Can we move the calculation of aggregated event loss tables in postprocessing?

gem / oq-engine

OpenQuake Engine: a software for Seismic Hazard and Risk Analysis

https://github.com/gem/oq-engine/#openquake-engine

GNU Affero General Public License v3.0

383 stars 277 forks source link

Can we move the calculation of aggregated event loss tables in postprocessing? #5343

Closed micheles closed 4 years ago

micheles commented 4 years ago

Probably not for event based, but certainly yes for scenario_risk, and it is worth testing the feasibility of the approach.

PS: after 11 days of work, it turns out that the approach is viable even for ebrisk, if we discard the smallest losses, which affect only the low period portion of the loss curves.

micheles commented 4 years ago

The trick to make this work is to store only the highest losses per asset, i.e. the tail of the distribution instead of the full distribution.

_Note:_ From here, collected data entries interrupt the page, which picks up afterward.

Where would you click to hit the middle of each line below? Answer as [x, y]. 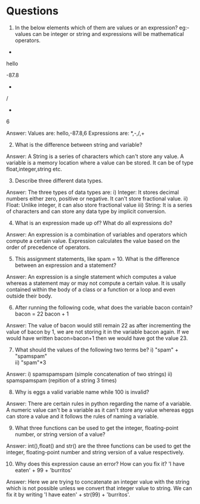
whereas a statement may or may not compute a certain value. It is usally [96, 283]
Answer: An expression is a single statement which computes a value [91, 277]
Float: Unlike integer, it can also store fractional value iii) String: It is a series [99, 205]
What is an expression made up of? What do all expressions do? [93, 223]
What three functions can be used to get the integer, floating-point [97, 428]
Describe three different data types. [59, 180]
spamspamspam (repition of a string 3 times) [61, 380]
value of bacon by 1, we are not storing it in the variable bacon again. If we [98, 332]
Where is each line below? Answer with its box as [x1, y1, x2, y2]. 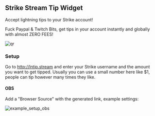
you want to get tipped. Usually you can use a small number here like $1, [5, 69, 150, 75]
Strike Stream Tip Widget [5, 4, 83, 12]
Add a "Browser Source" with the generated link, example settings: [5, 96, 139, 102]
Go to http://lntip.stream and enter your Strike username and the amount [5, 64, 150, 70]
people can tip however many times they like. [5, 74, 96, 80]
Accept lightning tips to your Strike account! [5, 17, 93, 22]
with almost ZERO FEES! [5, 31, 53, 37]
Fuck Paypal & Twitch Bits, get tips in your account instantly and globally [5, 26, 150, 32]
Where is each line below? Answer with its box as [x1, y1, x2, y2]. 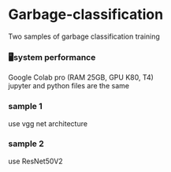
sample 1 [8, 101, 43, 112]
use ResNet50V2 [8, 156, 63, 166]
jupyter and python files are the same [8, 81, 130, 91]
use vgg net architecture [8, 118, 88, 128]
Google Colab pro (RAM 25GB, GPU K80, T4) [8, 73, 154, 82]
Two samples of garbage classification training [8, 32, 160, 41]
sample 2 [8, 138, 45, 149]
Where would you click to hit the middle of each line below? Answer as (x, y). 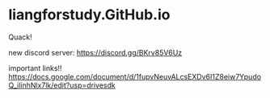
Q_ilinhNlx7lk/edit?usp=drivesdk (62, 85)
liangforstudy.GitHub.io (89, 15)
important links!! (35, 68)
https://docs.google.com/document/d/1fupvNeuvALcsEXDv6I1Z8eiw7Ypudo (135, 76)
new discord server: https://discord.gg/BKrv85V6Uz (95, 52)
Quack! (20, 37)
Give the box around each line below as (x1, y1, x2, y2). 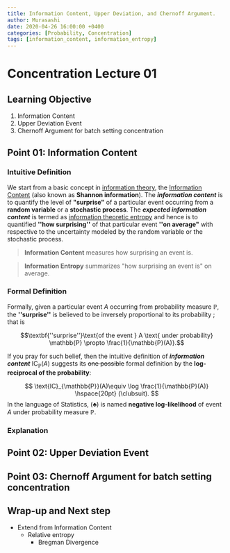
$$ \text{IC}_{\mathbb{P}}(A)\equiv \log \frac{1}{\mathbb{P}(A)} (24, 382, 209, 390)
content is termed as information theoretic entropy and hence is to (7, 212, 198, 221)
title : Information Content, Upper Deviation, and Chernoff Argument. (7, 10, 216, 17)
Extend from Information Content (17, 523, 113, 531)
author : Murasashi (7, 17, 60, 24)
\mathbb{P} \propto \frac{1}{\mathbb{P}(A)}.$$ (49, 339, 185, 347)
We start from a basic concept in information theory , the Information (7, 183, 203, 192)
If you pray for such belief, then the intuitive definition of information (7, 352, 205, 361)
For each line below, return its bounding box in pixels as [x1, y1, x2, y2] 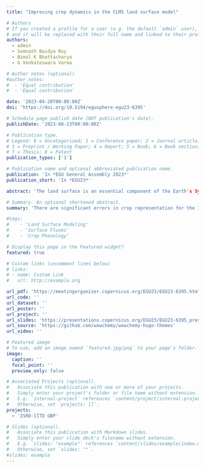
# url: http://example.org [6, 278, 81, 284]
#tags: [6, 216, 23, 222]
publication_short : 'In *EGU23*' [6, 177, 92, 183]
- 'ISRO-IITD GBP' [12, 412, 59, 419]
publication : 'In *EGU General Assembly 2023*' [6, 171, 130, 178]
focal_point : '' [12, 362, 53, 368]
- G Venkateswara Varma [12, 59, 72, 66]
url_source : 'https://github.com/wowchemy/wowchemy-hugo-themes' [6, 323, 176, 329]
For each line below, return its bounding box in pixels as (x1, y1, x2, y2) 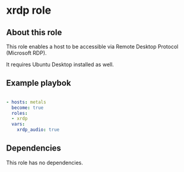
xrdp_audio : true (17, 127, 60, 133)
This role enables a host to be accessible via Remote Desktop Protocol (6, 43, 179, 50)
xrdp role (6, 4, 52, 17)
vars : (11, 121, 26, 127)
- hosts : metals (6, 99, 46, 105)
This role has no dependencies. (6, 159, 83, 166)
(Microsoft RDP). (6, 49, 47, 57)
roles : (11, 110, 28, 116)
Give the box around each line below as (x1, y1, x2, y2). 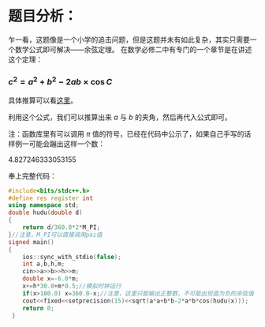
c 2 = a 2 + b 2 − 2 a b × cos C (8, 74, 113, 88)
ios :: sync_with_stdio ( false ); (22, 253, 122, 261)
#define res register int (8, 194, 93, 202)
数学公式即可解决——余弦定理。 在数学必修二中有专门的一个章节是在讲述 (14, 44, 252, 54)
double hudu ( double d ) (8, 209, 83, 217)
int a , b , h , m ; (22, 260, 65, 269)
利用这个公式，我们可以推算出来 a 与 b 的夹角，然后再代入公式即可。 (8, 112, 232, 122)
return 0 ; (22, 304, 55, 312)
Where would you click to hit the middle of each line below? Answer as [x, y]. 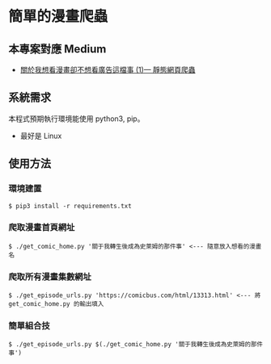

raoanirudh commented 4 years ago

Can we consider adding pandas as a dependancy? Some of the functionality pandas provides that could be very useful for dealing with large damage tables and loss tables, from the package overview:

Powerful, flexible group by functionality to perform split-apply-combine operations on data sets, for both aggregating and transforming data
Robust IO tools for loading data from flat files (CSV and delimited), Excel files, databases, and saving / loading data from the ultrafast HDF5 format
Intelligent label-based slicing, fancy indexing, and subsetting of large data sets
Intuitive merging and joining data sets
Flexible reshaping and pivoting of data sets

Pandas also provides data structures for efficiently storing sparse data.

micheles commented 4 years ago

I actually support this, independently from the event_based_damage project, it makes sense for us to have a "batteries included" OpenQuake distribution.

g-weatherill commented 4 years ago

+1 to this. Several additional toolkits building on OQ use Pandas, so there are few situations where one may use OQ in a distribution without Pandas. Any possibility there could be speed-ups in, for example, the site collection object if it worked as a Pandas dataframe?

micheles commented 4 years ago

I sincerely doubt that using Pandas will speedup the site collection. Providing Pandas will make it easier to explore the datastore (see https://github.com/gem/oq-engine/pull/5357) and to perform post-processing analysis, but for the time being I would refrain from using it in the core engine. I do not trust it as much as I trust numpy, especially performance-wise.